AWS North Virginia data center outage – resolved
Cooling failure and cascading effects
- Outage attributed to a failed cooling loop in one North Virginia data center / AZ within us‑east‑1.
- Commenters describe how cooling is typically overprovisioned (N+1, N+2, etc.) but still vulnerable when multiple components fail while load ramps up.
- Detailed scenario: overlapping maintenance, latent faults, and a sudden batch workload can push cooling over the edge, triggering a cascade of failures and forced load shedding.
- Some expect AWS to throttle workloads before thermal runaway; others note this is technically hard with modern hardware and can break assumptions of homogeneous performance.
- AWS reportedly did load‑shedding, including turning off non‑preemptible workloads, which is why the event was visible.
us‑east‑1 as structural weak point
- Many comments reiterate that us‑east‑1 is the oldest, largest, and most complex region, with many internal “control plane” services and global services depending on it (IAM, Route 53, others).
- Several note that an impairment in us‑east‑1 can affect workloads in other regions via these shared control planes, even when their local data planes are fine.

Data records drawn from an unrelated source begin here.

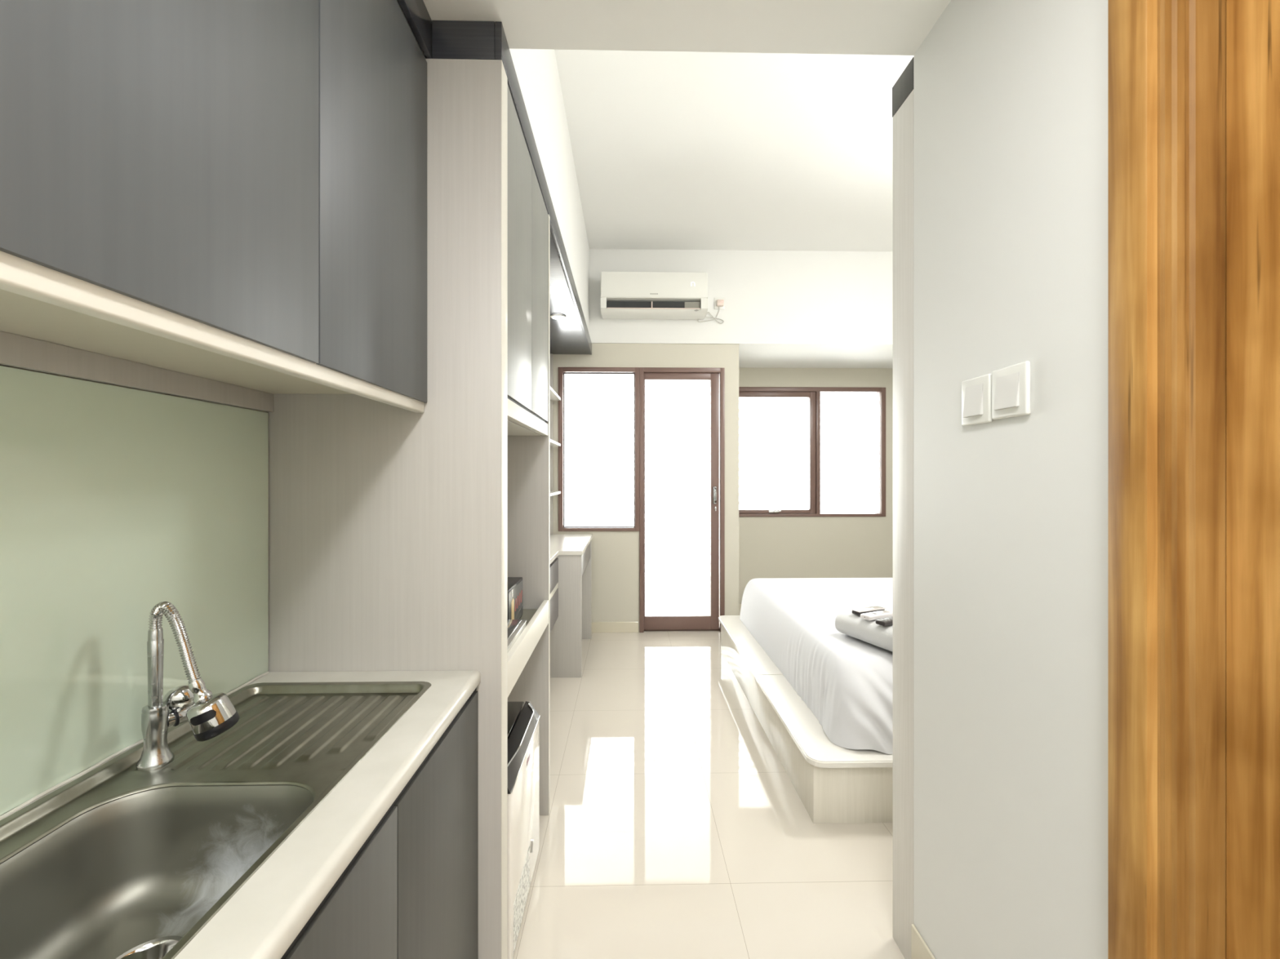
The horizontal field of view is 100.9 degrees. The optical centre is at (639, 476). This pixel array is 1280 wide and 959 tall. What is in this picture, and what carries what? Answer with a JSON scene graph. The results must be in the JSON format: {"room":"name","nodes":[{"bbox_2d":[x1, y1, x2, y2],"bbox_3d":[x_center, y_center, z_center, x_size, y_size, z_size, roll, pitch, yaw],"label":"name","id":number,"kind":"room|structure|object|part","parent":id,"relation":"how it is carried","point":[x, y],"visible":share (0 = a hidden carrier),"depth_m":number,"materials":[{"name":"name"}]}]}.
{"room":"studio apartment","nodes":[
{"label":"studio apartment","id":0,"kind":"room"},
{"bbox_2d":[0,364,265,816],"bbox_3d":[-0.945,0.098,1.460,0.172,2.293,5.760,0,0,-1],"label":"wall","id":1,"kind":"structure","parent":0,"point":[0,365],"depth_m":0.85,"materials":[{"name":"beige paint"}]},
{"bbox_2d":[0,365,268,815],"bbox_3d":[-0.830,0.150,0.319,0.006,0.588,1.772,0,0,-1],"label":"backsplash","id":2,"kind":"structure","parent":1,"relation":"attached to","point":[117,503],"depth_m":0.83,"materials":[{"name":"green glass"}]},
{"bbox_2d":[0,0,426,413],"bbox_3d":[-0.651,-0.553,0.323,0.364,0.816,1.774,0,0,-1],"label":"upper cabinet","id":3,"kind":"object","parent":1,"relation":"attached to","point":[221,202],"visible":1,"depth_m":0.64,"materials":[{"name":"grey laminate"}]},
{"bbox_3d":[-0.825,-0.167,0.320,0.016,0.041,1.774,0,0,-1],"label":"rail","id":4,"kind":"part","parent":3,"relation":"part of","materials":[{"name":"laminate"}]},
{"bbox_3d":[-0.483,-0.558,0.570,0.018,0.780,0.439,0,0,-1],"label":"door","id":5,"kind":"part","parent":3,"relation":"part of","materials":[{"name":"grey laminate"}]},
{"bbox_3d":[-0.486,-0.166,0.327,0.022,0.042,1.774,0,0,-1],"label":"rail","id":6,"kind":"part","parent":3,"relation":"part of","materials":[{"name":"white laminate"}]},
{"bbox_3d":[-0.492,-0.558,1.002,0.018,0.780,0.421,0,0,-1],"label":"door","id":7,"kind":"part","parent":3,"relation":"part of","materials":[{"name":"grey laminate"}]},
{"bbox_2d":[419,47,589,333],"bbox_3d":[-0.715,-1.391,2.738,0.686,0.821,2.892,0,0,-1],"label":"wall","id":8,"kind":"structure","parent":0,"point":[536,70],"depth_m":2.31,"materials":[{"name":"white paint"}]},
{"bbox_2d":[564,373,708,385],"bbox_3d":[0.878,-1.166,5.795,4.400,0.180,0.950,0,0,-1],"label":"ceiling","id":9,"kind":"structure","parent":0,"point":[570,379],"depth_m":6.02,"materials":[{"name":"white paint"}]},
{"bbox_2d":[552,342,738,632],"bbox_3d":[-0.155,0.094,4.743,1.870,2.300,1.070,0,0,-1],"label":"wall","id":10,"kind":"structure","parent":0,"point":[615,555],"depth_m":4.21,"materials":[{"name":"beige paint"}]},
{"bbox_2d":[558,367,639,531],"bbox_3d":[-0.327,-0.212,4.243,0.642,1.301,0.102,0,0,-1],"label":"window","id":11,"kind":"structure","parent":10,"relation":"in","point":[562,371],"depth_m":4.20,"materials":[{"name":"brown wood"}]},
{"bbox_2d":[591,622,638,632],"bbox_3d":[-0.326,1.202,4.200,0.625,0.084,0.008,0,0,-1],"label":"baseboard","id":12,"kind":"structure","parent":10,"relation":"attached to","point":[596,627],"depth_m":4.20,"materials":[{"name":"beige wood"}]},
{"bbox_2d":[639,367,724,632],"bbox_3d":[0.335,0.191,4.240,0.679,2.107,0.136,0,0,-1],"label":"door","id":13,"kind":"structure","parent":10,"relation":"in","point":[716,376],"depth_m":4.22,"materials":[{"name":"brown wood"}]},
{"bbox_3d":[0.302,0.175,4.242,0.525,1.891,0.006,0,0,-1],"label":"pane","id":14,"kind":"part","parent":13,"relation":"part of","materials":[{"name":"clear glass"}]},
{"bbox_3d":[0.598,0.154,4.205,0.028,0.140,0.054,0,0,-1],"label":"handle","id":15,"kind":"part","parent":13,"relation":"part of","materials":[{"name":"silver metal"}]},
{"bbox_2d":[396,0,951,55],"bbox_3d":[0.976,-1.475,-0.028,3.950,0.852,2.704,0,0,-1],"label":"ceiling","id":16,"kind":"structure","parent":0,"point":[851,27],"depth_m":1.22,"materials":[{"name":"white paint"}]},
{"bbox_2d":[397,0,591,355],"bbox_3d":[-0.598,-1.004,1.811,0.533,0.087,4.747,0,0,-1],"label":"fascia","id":17,"kind":"object","parent":16,"relation":"attached to","point":[437,39],"visible":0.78,"depth_m":1.40,"materials":[{"name":"laminate"}]},
{"bbox_2d":[550,314,566,319],"bbox_3d":[-0.492,-0.959,3.190,0.096,0.007,0.096,0,0,-1],"label":"recessed light","id":18,"kind":"object","parent":17,"relation":"attached to","point":[557,317],"visible":1,"depth_m":3.18,"materials":[{"name":"white plastic"}]},
{"bbox_3d":[-0.632,-0.971,3.073,0.516,0.014,2.222,0,0,-1],"label":"underside panel","id":19,"kind":"part","parent":17,"relation":"part of","materials":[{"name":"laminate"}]},
{"bbox_2d":[512,582,905,958],"bbox_3d":[0.949,1.304,2.445,4.400,0.120,7.650,0,0,-1],"label":"floor","id":20,"kind":"structure","parent":0,"point":[675,828],"depth_m":1.83,"materials":[{"name":"beige tile"}]},
{"bbox_2d":[280,687,478,958],"bbox_3d":[-0.593,0.861,0.325,0.480,0.766,1.774,0,0,-1],"label":"base cabinet","id":21,"kind":"object","parent":20,"relation":"on","point":[411,891],"visible":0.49,"depth_m":0.88,"materials":[{"name":"grey laminate"}]},
{"bbox_2d":[0,670,480,958],"bbox_3d":[-0.590,0.462,0.325,0.485,0.030,1.774,0,0,-1],"label":"countertop","id":22,"kind":"structure","parent":21,"relation":"on","point":[262,920],"depth_m":0.67,"materials":[{"name":"beige stone"}]},
{"bbox_2d":[0,671,269,820],"bbox_3d":[-0.825,0.445,0.326,0.006,0.007,1.747,0,0,-1],"label":"bead","id":23,"kind":"object","parent":22,"relation":"on","point":[62,784],"visible":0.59,"depth_m":0.79},
{"bbox_2d":[135,601,239,770],"bbox_3d":[-0.717,0.330,0.848,0.159,0.260,0.076,0,0,13],"label":"faucet","id":24,"kind":"object","parent":22,"relation":"on","point":[208,715],"visible":1,"depth_m":0.83,"materials":[{"name":"silver metal"}]},
{"bbox_2d":[135,685,195,770],"bbox_3d":[-0.770,0.404,0.859,0.056,0.112,0.071,0,0,-1],"label":"tap","id":25,"kind":"object","parent":24,"relation":"on","point":[160,713],"depth_m":0.84,"materials":[{"name":"silver metal"}]},
{"bbox_3d":[-0.759,0.396,0.875,0.026,0.027,0.041,0,0,29],"label":"valve stem","id":26,"kind":"part","parent":24,"relation":"part of","materials":[{"name":"silver metal"}]},
{"bbox_2d":[0,681,431,958],"bbox_3d":[-0.633,0.540,0.738,0.394,0.189,0.813,0,0,-1],"label":"sink","id":27,"kind":"object","parent":22,"relation":"in","point":[117,861],"visible":0.89,"depth_m":0.78,"materials":[{"name":"silver metal"}]},
{"bbox_2d":[0,784,313,958],"bbox_3d":[-0.609,0.541,0.598,0.315,0.154,0.394,0,0,-1],"label":"basin","id":28,"kind":"object","parent":27,"relation":"in","point":[126,873],"depth_m":0.75,"materials":[{"name":"metal"}]},
{"bbox_3d":[-0.367,0.818,0.572,0.018,0.648,0.438,0,0,-1],"label":"door","id":29,"kind":"part","parent":21,"relation":"part of","materials":[{"name":"laminate"}]},
{"bbox_3d":[-0.376,0.818,1.004,0.018,0.648,0.420,0,0,-1],"label":"door","id":30,"kind":"part","parent":21,"relation":"part of","materials":[{"name":"laminate"}]},
{"bbox_2d":[267,58,550,958],"bbox_3d":[-0.593,0.142,1.584,0.533,2.204,0.742,0,0,-1],"label":"tall cabinet","id":31,"kind":"object","parent":20,"relation":"on","point":[397,535],"visible":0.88,"depth_m":1.22,"materials":[{"name":"laminate"}]},
{"bbox_2d":[507,577,523,619],"bbox_3d":[-0.505,0.419,1.730,0.202,0.134,0.224,0,0,-1],"label":"appliance box","id":32,"kind":"object","parent":31,"relation":"on","point":[515,603],"visible":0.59,"depth_m":1.73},
{"bbox_2d":[511,598,514,619],"bbox_3d":[-0.404,0.433,1.679,0.001,0.091,0.038,0,0,-1],"label":"bottle","id":33,"kind":"object","parent":32,"relation":"on","point":[512,599],"depth_m":1.68,"materials":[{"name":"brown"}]},
{"bbox_2d":[507,619,526,653],"bbox_3d":[-0.494,0.450,1.460,0.310,0.073,0.271,0,0,-1],"label":"gas stove","id":34,"kind":"object","parent":31,"relation":"on","point":[515,627],"visible":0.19,"depth_m":1.50,"materials":[{"name":"metal"}]},
{"bbox_3d":[-0.497,0.433,1.460,0.288,0.003,0.256,0,0,-1],"label":"hob plate","id":35,"kind":"part","parent":34,"relation":"part of","materials":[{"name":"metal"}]},
{"bbox_3d":[-0.334,-0.577,1.441,0.018,0.758,0.327,0,0,-1],"label":"door","id":36,"kind":"part","parent":31,"relation":"part of","materials":[{"name":"grey laminate"}]},
{"bbox_3d":[-0.595,-0.169,1.602,0.530,0.042,0.661,0,0,-1],"label":"rail","id":37,"kind":"part","parent":31,"relation":"part of","materials":[{"name":"white laminate"}]},
{"bbox_3d":[-0.601,0.142,1.944,0.532,2.204,0.022,0,0,-1],"label":"panel","id":38,"kind":"part","parent":31,"relation":"part of","materials":[{"name":"laminate"}]},
{"bbox_2d":[520,608,537,626],"bbox_3d":[-0.598,0.496,1.602,0.504,0.019,0.661,0,0,-1],"label":"niche shelf","id":39,"kind":"object","parent":31,"relation":"attached to","point":[527,614],"depth_m":1.86,"materials":[{"name":"white wood"}]},
{"bbox_3d":[-0.341,-0.577,1.772,0.018,0.758,0.329,0,0,-1],"label":"door","id":40,"kind":"part","parent":31,"relation":"part of","materials":[{"name":"grey laminate"}]},
{"bbox_2d":[507,701,540,958],"bbox_3d":[-0.572,0.985,1.495,0.509,0.519,0.425,0,0,-1],"label":"mini fridge","id":41,"kind":"object","parent":20,"relation":"on","point":[523,720],"visible":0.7,"depth_m":1.46,"materials":[{"name":"white metal"}]},
{"bbox_2d":[550,534,592,677],"bbox_3d":[-0.621,0.853,3.071,0.539,0.783,2.226,0,0,-1],"label":"desk","id":42,"kind":"object","parent":20,"relation":"on","point":[570,554],"visible":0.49,"depth_m":3.26,"materials":[{"name":"white wood"}]},
{"bbox_3d":[-0.499,0.671,2.619,0.016,0.034,1.274,0,0,-1],"label":"drawer rail","id":43,"kind":"part","parent":42,"relation":"part of","materials":[{"name":"white laminate"}]},
{"bbox_3d":[-0.503,0.777,2.939,0.015,0.178,0.634,0,0,-1],"label":"drawer","id":44,"kind":"part","parent":42,"relation":"part of","materials":[{"name":"beige wood"}]},
{"bbox_3d":[-0.503,0.579,2.939,0.015,0.146,0.634,0,0,-1],"label":"drawer","id":45,"kind":"part","parent":42,"relation":"part of","materials":[{"name":"beige wood"}]},
{"bbox_2d":[550,353,560,534],"bbox_3d":[-0.760,-0.251,3.795,0.291,1.422,0.760,0,0,-1],"label":"bookshelf","id":46,"kind":"object","parent":42,"relation":"on","point":[553,396],"visible":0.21,"depth_m":4.16,"materials":[{"name":"laminate"}]},
{"bbox_3d":[-0.801,-0.251,4.165,0.226,1.422,0.018,0,0,-1],"label":"panel","id":47,"kind":"part","parent":46,"relation":"part of","materials":[{"name":"laminate"}]},
{"bbox_3d":[-0.628,0.866,3.267,0.533,0.756,0.018,0,0,-1],"label":"panel","id":48,"kind":"part","parent":42,"relation":"part of","materials":[{"name":"laminate"}]},
{"bbox_3d":[-0.377,0.558,3.657,0.017,0.132,0.744,0,0,-1],"label":"drawer","id":49,"kind":"part","parent":42,"relation":"part of","materials":[{"name":"beige wood"}]},
{"bbox_3d":[-0.578,0.866,4.038,0.413,0.756,0.018,0,0,-1],"label":"panel","id":50,"kind":"part","parent":42,"relation":"part of","materials":[{"name":"laminate"}]},
{"bbox_2d":[564,384,876,582],"bbox_3d":[0.868,0.029,6.309,4.300,2.470,0.054,0,0,-1],"label":"window blinds","id":51,"kind":"object","parent":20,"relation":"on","point":[774,411],"visible":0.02,"depth_m":6.28,"materials":[{"name":"white"}]},
{"bbox_3d":[0.168,0.029,6.301,0.040,2.470,0.040,0,0,-1],"label":"post","id":52,"kind":"part","parent":51,"relation":"part of","materials":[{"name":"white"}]},
{"bbox_3d":[1.607,0.029,6.331,0.040,2.470,0.040,0,0,-1],"label":"post","id":53,"kind":"part","parent":51,"relation":"part of","materials":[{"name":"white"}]},
{"bbox_2d":[718,615,893,823],"bbox_3d":[1.676,1.124,2.857,2.198,0.240,1.958,0,0,-1],"label":"platform","id":54,"kind":"object","parent":20,"relation":"on","point":[834,784],"visible":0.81,"depth_m":2.01,"materials":[{"name":"laminate"}]},
{"bbox_2d":[739,577,893,754],"bbox_3d":[1.720,0.861,2.879,2.041,0.285,1.916,0,0,-1],"label":"mattress","id":55,"kind":"object","parent":54,"relation":"on","point":[846,682],"visible":0.25,"depth_m":2.41,"materials":[{"name":"white fabric"}]},
{"bbox_2d":[835,609,893,652],"bbox_3d":[1.056,0.668,2.211,0.178,0.105,0.507,0,0,-22],"label":"folded towel","id":56,"kind":"object","parent":55,"relation":"on","point":[846,623],"visible":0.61,"depth_m":2.25,"materials":[{"name":"white fabric"}]},
{"bbox_2d":[851,606,885,615],"bbox_3d":[1.022,0.604,2.366,0.161,0.018,0.051,0,0,-23],"label":"remote control","id":57,"kind":"object","parent":56,"relation":"on","point":[866,610],"visible":0.86,"depth_m":2.35,"materials":[{"name":"grey plastic"}]},
{"bbox_2d":[860,609,893,621],"bbox_3d":[1.032,0.603,2.293,0.166,0.022,0.052,0,0,-26],"label":"remote control","id":58,"kind":"object","parent":56,"relation":"on","point":[884,614],"visible":0.91,"depth_m":2.27,"materials":[{"name":"white plastic"}]},
{"bbox_2d":[875,616,893,626],"bbox_3d":[1.065,0.604,2.216,0.185,0.019,0.046,0,0,-29],"label":"remote control","id":59,"kind":"object","parent":56,"relation":"on","point":[886,621],"visible":0.52,"depth_m":2.17,"materials":[{"name":"grey plastic"}]},
{"bbox_2d":[892,57,913,958],"bbox_3d":[1.741,0.098,1.397,2.120,2.292,0.106,0,0,-1],"label":"wardrobe","id":60,"kind":"object","parent":20,"relation":"on","point":[903,89],"visible":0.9,"depth_m":1.36,"materials":[{"name":"laminate"}]},
{"bbox_2d":[554,48,913,251],"bbox_3d":[0.905,-1.851,3.322,3.950,0.100,3.996,0,0,-1],"label":"ceiling","id":61,"kind":"structure","parent":0,"point":[672,150],"depth_m":2.90,"materials":[{"name":"white paint"}]},
{"bbox_2d":[589,248,893,368],"bbox_3d":[0.825,-1.429,4.758,3.830,0.745,1.080,0,0,-1],"label":"wall","id":62,"kind":"structure","parent":0,"point":[784,308],"depth_m":4.22,"materials":[{"name":"white paint"}]},
{"bbox_2d":[600,271,707,319],"bbox_3d":[0.106,-1.400,4.100,0.812,0.312,0.206,0,0,-1],"label":"air conditioner","id":63,"kind":"object","parent":62,"relation":"attached to","point":[624,295],"visible":1,"depth_m":4.01,"materials":[{"name":"white plastic"}]},
{"bbox_2d":[606,301,684,307],"bbox_3d":[0.103,-1.304,4.058,0.713,0.055,0.049,0,0,-1],"label":"air vent","id":64,"kind":"object","parent":63,"relation":"attached to","point":[609,304],"depth_m":4.03,"materials":[{"name":"grey plastic"}]},
{"bbox_2d":[697,299,724,324],"bbox_3d":[0.562,-1.303,4.187,0.211,0.185,0.034,0,0,-1],"label":"plug","id":65,"kind":"object","parent":62,"relation":"attached to","point":[720,303],"visible":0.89,"depth_m":4.19,"materials":[{"name":"beige plastic"}]},
{"bbox_2d":[714,297,724,309],"bbox_3d":[0.633,-1.375,4.210,0.082,0.093,0.008,0,0,-1],"label":"wall socket","id":66,"kind":"object","parent":62,"relation":"attached to","point":[716,307],"visible":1,"depth_m":4.21,"materials":[{"name":"white plastic"}]},
{"bbox_2d":[738,367,893,604],"bbox_3d":[1.755,0.094,5.243,1.970,2.300,0.150,0,0,-1],"label":"wall","id":67,"kind":"structure","parent":0,"point":[770,547],"depth_m":5.17,"materials":[{"name":"beige paint"}]},
{"bbox_2d":[738,386,885,516],"bbox_3d":[1.623,-0.235,5.182,1.562,1.264,0.146,0,0,-1],"label":"window","id":68,"kind":"structure","parent":67,"relation":"in","point":[812,393],"depth_m":5.16,"materials":[{"name":"brown metal"}]},
{"bbox_3d":[1.301,-0.228,5.188,0.832,1.190,0.062,0,0,-1],"label":"sash","id":69,"kind":"part","parent":68,"relation":"part of","materials":[{"name":"glass"}]},
{"bbox_2d":[913,0,1107,958],"bbox_3d":[1.776,0.098,-0.011,2.130,2.293,2.704,0,0,-1],"label":"wall","id":70,"kind":"structure","parent":0,"point":[1011,96],"depth_m":0.99,"materials":[{"name":"white paint"}]},
{"bbox_2d":[911,924,935,958],"bbox_3d":[0.684,1.180,1.046,0.006,0.128,0.546,0,0,-1],"label":"baseboard","id":71,"kind":"structure","parent":70,"relation":"attached to","point":[919,949],"depth_m":1.29,"materials":[{"name":"beige wood"}]},
{"bbox_2d":[961,373,992,426],"bbox_3d":[0.679,-0.152,1.072,0.016,0.095,0.087,0,0,-1],"label":"light switch","id":72,"kind":"object","parent":70,"relation":"attached to","point":[976,393],"visible":1,"depth_m":1.06,"materials":[{"name":"white plastic"}]},
{"bbox_2d":[991,360,1030,419],"bbox_3d":[0.681,-0.156,0.977,0.016,0.095,0.091,0,0,-1],"label":"light switch","id":73,"kind":"object","parent":70,"relation":"attached to","point":[1011,384],"visible":1,"depth_m":0.96,"materials":[{"name":"white plastic"}]},
{"bbox_2d":[1107,0,1279,958],"bbox_3d":[0.759,0.184,0.315,0.140,2.119,0.914,0,0,-1],"label":"door","id":74,"kind":"structure","parent":70,"relation":"in","point":[1193,86],"depth_m":0.71,"materials":[{"name":"brown wood"}]},
{"bbox_3d":[0.696,0.184,0.313,0.014,2.119,0.914,0,0,-1],"label":"frame","id":75,"kind":"part","parent":74,"relation":"part of","materials":[{"name":"brown wood"}]}
]}

- One participant challenges claims that IAM/STS are fully centralized, emphasizing AWS’s “static stability” model: control planes centralized, data planes regional.
Redundancy, AZs, and multi‑region / multi‑cloud
- Some argue this incident only hit a single AZ and that proper multi‑AZ design would have mitigated it.
- Others observe that many companies still run single‑AZ or single‑region for cost and latency reasons, including real‑time trading, crypto exchanges, and games.
- Multi‑cloud is discussed as “true” high availability but widely seen as prohibitively expensive and complex for most organizations.
Location and cooling strategy debates
- Question: why not build data centers near oceans for simple water cooling?
- Responses cite saltwater corrosion, fouling (jellyfish, mussels, debris), high coastal land costs, storm risks, and power‑access issues.
- History and economics explain why Northern Virginia became a huge hub (early internet exchange, clustering effects, peering incentives).
Perceptions of AWS reliability
- Some claim us‑east‑1 fails more often and is the “Achilles heel of the internet”; others say its outage frequency and impact are overstated.
- There’s discussion of “safety in numbers” (when us‑east‑1 is down, everyone is down) versus the competitive advantage of staying up when others fail.